Pictures are not part of the copy. Reproduce all the records exactly.
***
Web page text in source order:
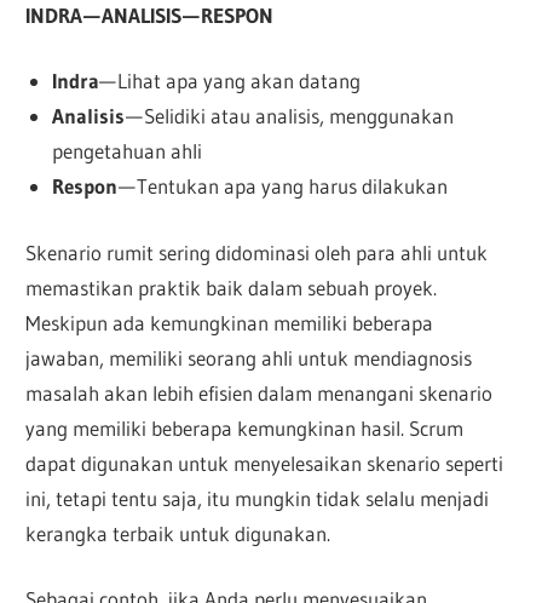
INDRA — ANALISIS — RESPON
Indra— Lihat apa yang akan datang
Analisis— Selidiki atau analisis, menggunakan
pengetahuan ahli
Respon— Tentukan apa yang harus dilakukan
Skenario rumit sering didominasi oleh para ahli untuk
memastikan praktik baik dalam sebuah proyek.
Meskipun ada kemungkinan memiliki beberapa
jawaban, memiliki seorang ahli untuk mendiagnosis
masalah akan lebih efisien dalam menangani skenario
yang memiliki beberapa kemungkinan hasil. Scrum
dapat digunakan untuk menyelesaikan skenario seperti
ini, tetapi tentu saja, itu mungkin tidak selalu menjadi
kerangka terbaik untuk digunakan.
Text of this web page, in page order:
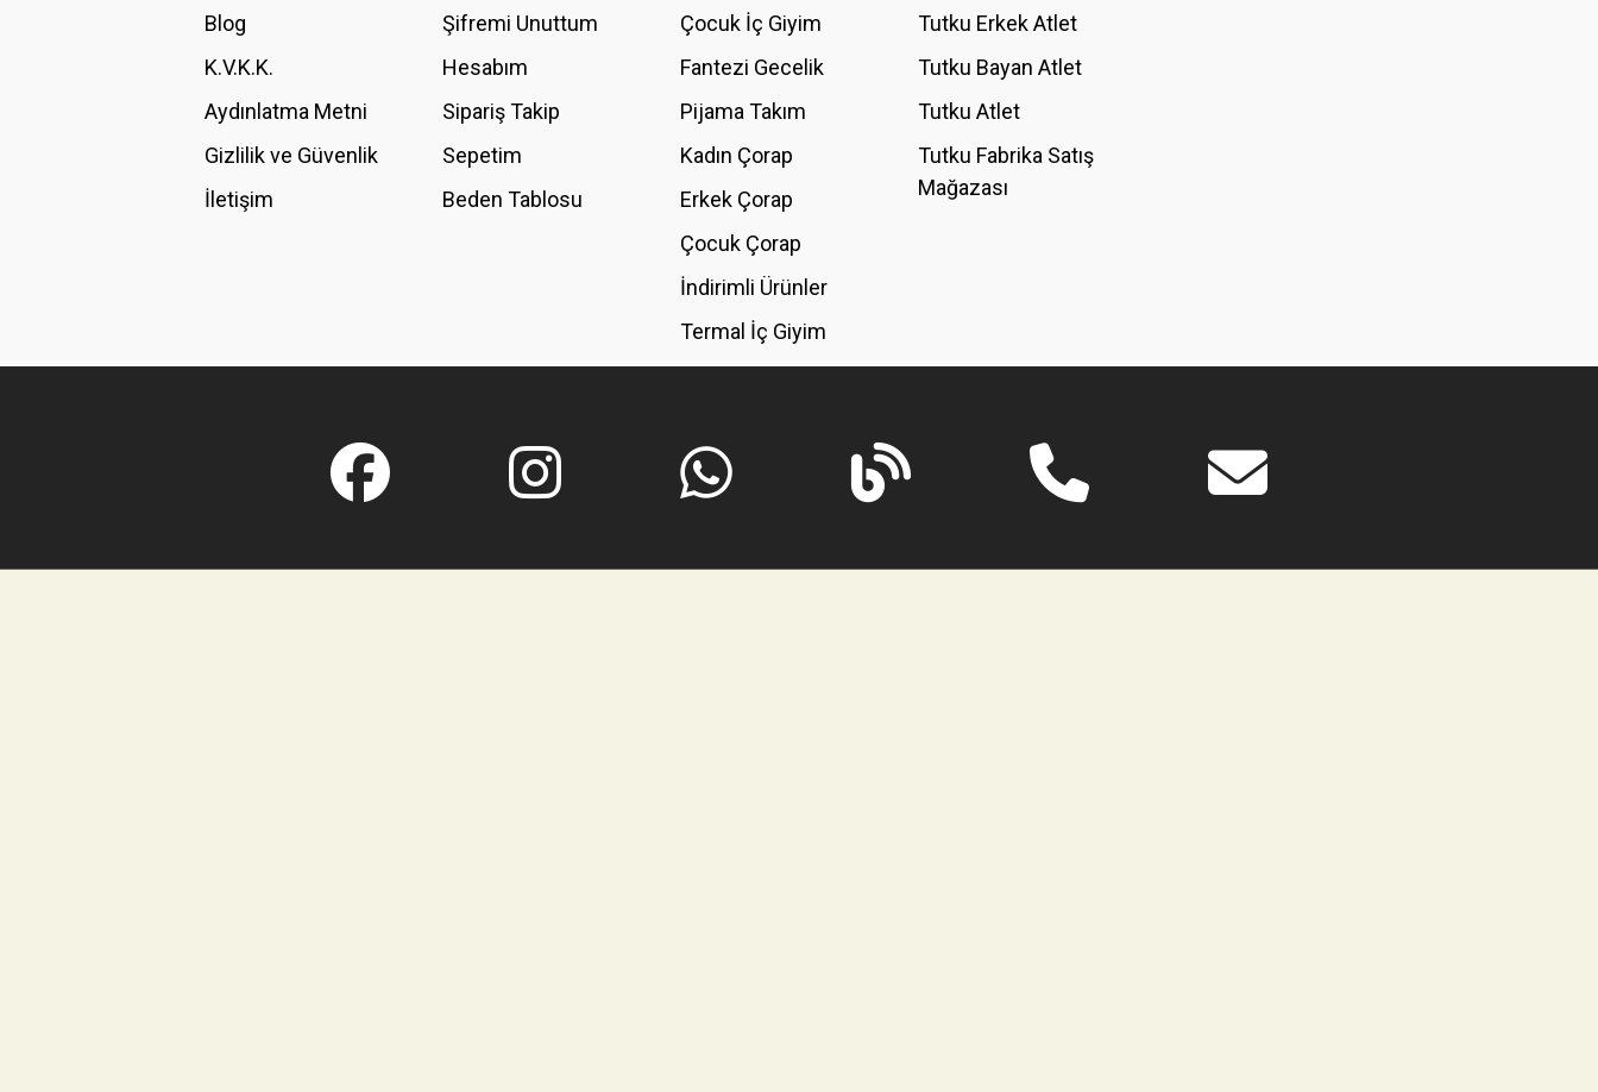
Ürün fiyatı diğer sitelerden daha pahalı.
Bu ürüne benzer farklı alternatifler olmalı.
Blog
K.V.K.K.
Aydınlatma Metni
Gizlilik ve Güvenlik
İletişim
Şifremi Unuttum
Hesabım
Sipariş Takip
Sepetim
Beden Tablosu
Çocuk İç Giyim
Fantezi Gecelik
Pijama Takım
Kadın Çorap
Erkek Çorap
Çocuk Çorap
İndirimli Ürünler
Termal İç Giyim
Tutku Erkek Atlet
Tutku Bayan Atlet
Tutku Atlet
Tutku Fabrika Satış
Mağazası
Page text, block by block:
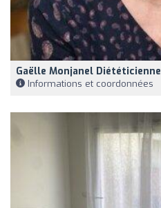
Gaëlle Monjanel Diététicienne
Informations et coordonnées
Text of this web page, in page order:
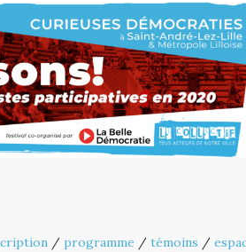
***
#### REPLY TO THE TASK
Web page text in source order:
INDRA — ANALISIS — RESPON
Indra— Lihat apa yang akan datang
Analisis— Selidiki atau analisis, menggunakan
pengetahuan ahli
Respon— Tentukan apa yang harus dilakukan
Skenario rumit sering didominasi oleh para ahli untuk
memastikan praktik baik dalam sebuah proyek.
Meskipun ada kemungkinan memiliki beberapa
jawaban, memiliki seorang ahli untuk mendiagnosis
masalah akan lebih efisien dalam menangani skenario
yang memiliki beberapa kemungkinan hasil. Scrum
dapat digunakan untuk menyelesaikan skenario seperti
ini, tetapi tentu saja, itu mungkin tidak selalu menjadi
kerangka terbaik untuk digunakan.
Text of this web page, in page order:
Ürün fiyatı diğer sitelerden daha pahalı.
Bu ürüne benzer farklı alternatifler olmalı.
Blog
K.V.K.K.
Aydınlatma Metni
Gizlilik ve Güvenlik
İletişim
Şifremi Unuttum
Hesabım
Sipariş Takip
Sepetim
Beden Tablosu
Çocuk İç Giyim
Fantezi Gecelik
Pijama Takım
Kadın Çorap
Erkek Çorap
Çocuk Çorap
İndirimli Ürünler
Termal İç Giyim
Tutku Erkek Atlet
Tutku Bayan Atlet
Tutku Atlet
Tutku Fabrika Satış
Mağazası
Page text, block by block:
Gaëlle Monjanel Diététicienne
Informations et coordonnées
Text of this web page, in page order:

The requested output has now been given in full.